4 xMAPr
xMAPr was developed to analyze and visualize data from bead-based experiments performed with the xMAP® technology. The whole basis of the the analysis is the utilization of serial dilutions per sample to avoid saturation effects. Figure 4.1 illustrates the mode of operation of xMAPr.
Figure 4.1: xMAPr workflow depicted as flow chart
4.1 xMAPr Analysis
4.1.1 xPONENT® raw data processing
For the analysis several files are mandatory. After you performed the serological assay including a coupling control the resulting csv-files can be exported using the xPONENT® software from Luminex® (Figure 4.2). The resulting files can be imported into xMAPr, which will automatically genrate the correct input files for the analysis.
Figure 4.2: xPonent csv-file export
inspect xPonent csv-file export
The gerated raw input files can be inspected and manipulated after prepartion since they are stored as easily accessible txt-files in case of naming errors or removale of specific samples for the later analysis (e.g. included standard wells to monitor the inter-plate reproduceability).
If multiple csv-files should be used for the generation of the xMAPr input files, make sure to store them all in one folder for the upload selection. When all necessary files are selected start processing the data by clicking on the “Run data processing”-button. When processing is done you can download the raw txt-files as a zip-folder by clicking on the green download button.
Figure 4.3: xMAPr xPONENT® raw file processing screenshot
4.1.2 xMAPr analysis pipeline
the resulting files from the raw file processing step are mandatory for the analysis with xMAPr:
- assay MFI file
- assay bead count file
- coupling control MFI file
- coupling control bead count file
- sample meta data (additional file, which provides all the sample meta data !)

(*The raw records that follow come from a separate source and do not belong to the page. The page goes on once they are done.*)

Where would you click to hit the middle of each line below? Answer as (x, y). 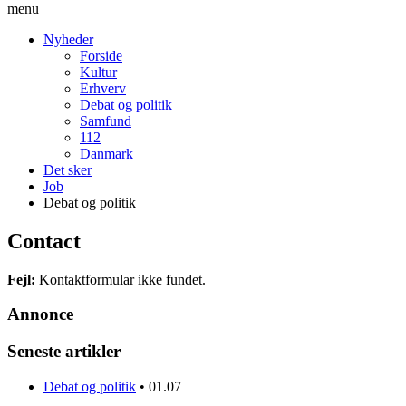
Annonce (40, 314)
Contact (44, 241)
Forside (101, 55)
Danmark (106, 153)
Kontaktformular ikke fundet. (121, 279)
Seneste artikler (64, 352)
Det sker (68, 169)
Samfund (106, 121)
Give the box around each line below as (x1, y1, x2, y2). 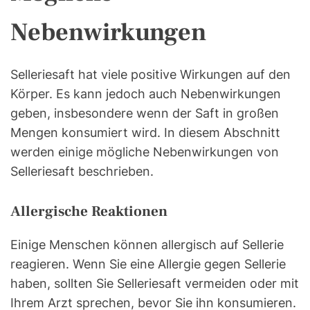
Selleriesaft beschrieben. (10, 164, 154, 179)
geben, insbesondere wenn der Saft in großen (10, 106, 279, 121)
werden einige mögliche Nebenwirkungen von (10, 145, 279, 160)
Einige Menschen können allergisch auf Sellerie (10, 237, 284, 253)
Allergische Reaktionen (10, 202, 167, 221)
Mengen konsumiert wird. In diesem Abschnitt (10, 125, 280, 140)
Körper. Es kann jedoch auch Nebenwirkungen (10, 86, 281, 102)
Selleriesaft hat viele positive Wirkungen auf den (10, 67, 291, 82)
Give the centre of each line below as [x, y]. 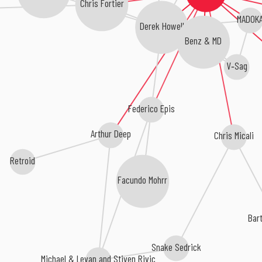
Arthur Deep [111, 134]
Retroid [23, 161]
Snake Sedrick [177, 247]
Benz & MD [202, 40]
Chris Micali [234, 135]
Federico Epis [151, 108]
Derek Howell [161, 25]
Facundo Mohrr [142, 180]
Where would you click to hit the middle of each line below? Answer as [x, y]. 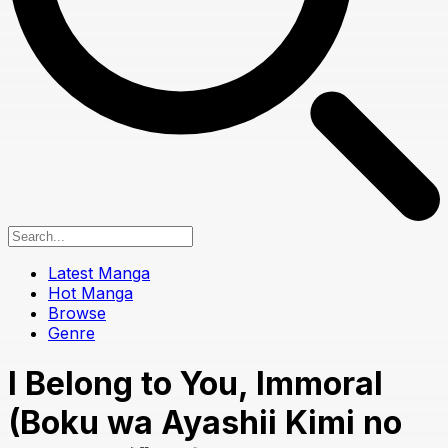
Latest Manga [99, 272]
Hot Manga [90, 292]
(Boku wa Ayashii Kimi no [205, 423]
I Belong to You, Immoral [195, 384]
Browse [77, 312]
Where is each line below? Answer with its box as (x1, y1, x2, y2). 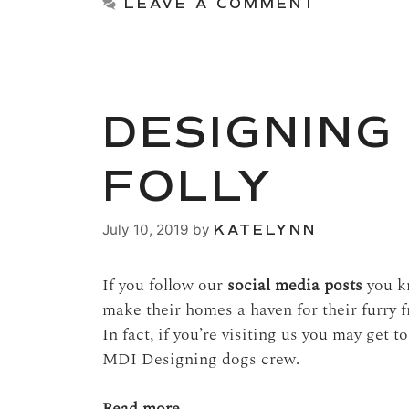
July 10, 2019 (102, 220, 189, 238)
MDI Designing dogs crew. (102, 346, 299, 372)
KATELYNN (214, 220, 317, 239)
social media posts (227, 272, 362, 298)
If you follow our (102, 272, 227, 298)
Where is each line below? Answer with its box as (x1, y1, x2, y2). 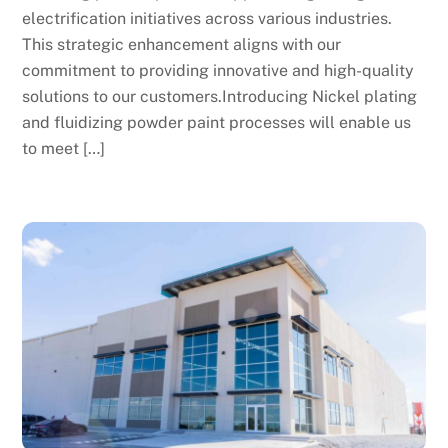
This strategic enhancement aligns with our (22, 34, 342, 54)
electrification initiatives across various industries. (22, 8, 393, 28)
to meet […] (22, 138, 106, 158)
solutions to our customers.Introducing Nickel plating (22, 86, 418, 106)
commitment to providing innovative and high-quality (22, 60, 415, 80)
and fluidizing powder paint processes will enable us (22, 112, 412, 132)
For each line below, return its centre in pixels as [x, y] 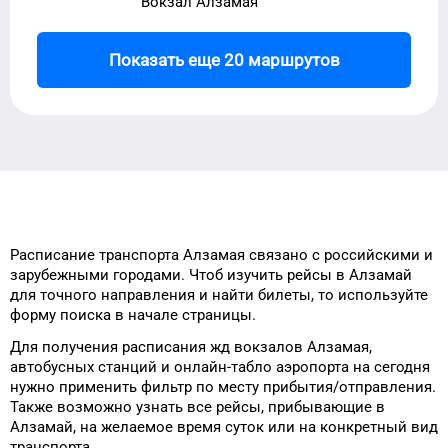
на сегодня [389, 367]
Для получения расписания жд [122, 347]
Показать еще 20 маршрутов [224, 59]
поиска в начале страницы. [156, 315]
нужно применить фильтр [101, 387]
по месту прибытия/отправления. [314, 387]
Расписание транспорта [96, 255]
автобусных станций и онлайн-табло [143, 367]
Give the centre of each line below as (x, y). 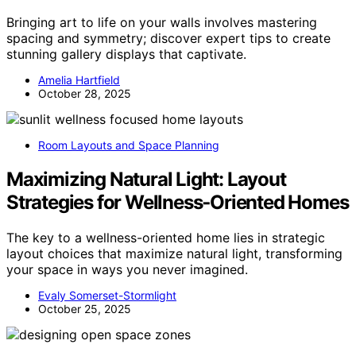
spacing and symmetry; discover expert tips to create (168, 39)
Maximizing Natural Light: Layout (146, 180)
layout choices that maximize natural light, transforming (174, 254)
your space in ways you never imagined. (127, 270)
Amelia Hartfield (79, 80)
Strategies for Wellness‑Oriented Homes (178, 203)
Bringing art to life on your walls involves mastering (162, 23)
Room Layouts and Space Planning (129, 145)
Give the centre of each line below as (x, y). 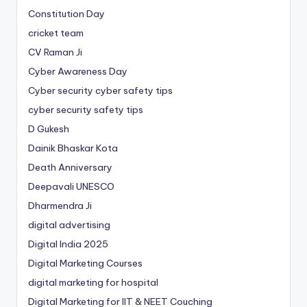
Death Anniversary (70, 168)
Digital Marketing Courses (85, 263)
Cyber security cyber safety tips (100, 91)
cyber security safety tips (86, 110)
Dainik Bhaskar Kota (73, 148)
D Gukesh (49, 129)
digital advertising (69, 225)
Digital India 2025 (68, 244)
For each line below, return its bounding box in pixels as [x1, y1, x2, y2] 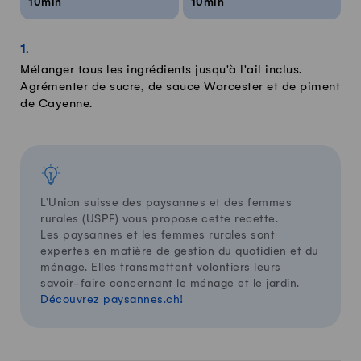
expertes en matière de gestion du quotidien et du [40, 245, 319, 258]
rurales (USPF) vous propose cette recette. [40, 213, 278, 226]
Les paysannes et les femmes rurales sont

In addition to the above mentioned files several parameters can be set (figure 4.4).
Figure 4.4: xMAPr anaylsis pipeline screenshot
inspect xMAPr anaylsis pipeline screenshot
If a naming parameter does not fit the input data frames the pipeline will detect that and will report the error in a pop-up error message.
What will be checked?
- is the used dilution name found in assay data header
- is the used dilution name found in assay bead count data header
- is the used dilution name found in assay data header
- is the used replicate name found in assay bead count data header
- is the used sample name found in assay data header
- is the used sample name found in assay bead count data header
- is the used sample name found in meta data header
- is the used blank name found in assay data first column
- is the used blank name found in assay bead count data first column
- is the used antiTag name found in coupling control data first column
- is the used antiTag name found in coupling control bead count data first column
- is the used blank name found in coupling control data first column
- is the used blank name found in coupling control bead count data first column
- do assay data and control coupling data share the same number of antigens or antigens and do they have the same order
- do assay bead count data and control coupling bead count data share the same number of antigens and do they have the same order
- do control coupling bead count data and control coupling data share the same number of antigens or antigens and do they hove the same order
- is the used number of dilutions below 5 (min. 5 different dilutions required !)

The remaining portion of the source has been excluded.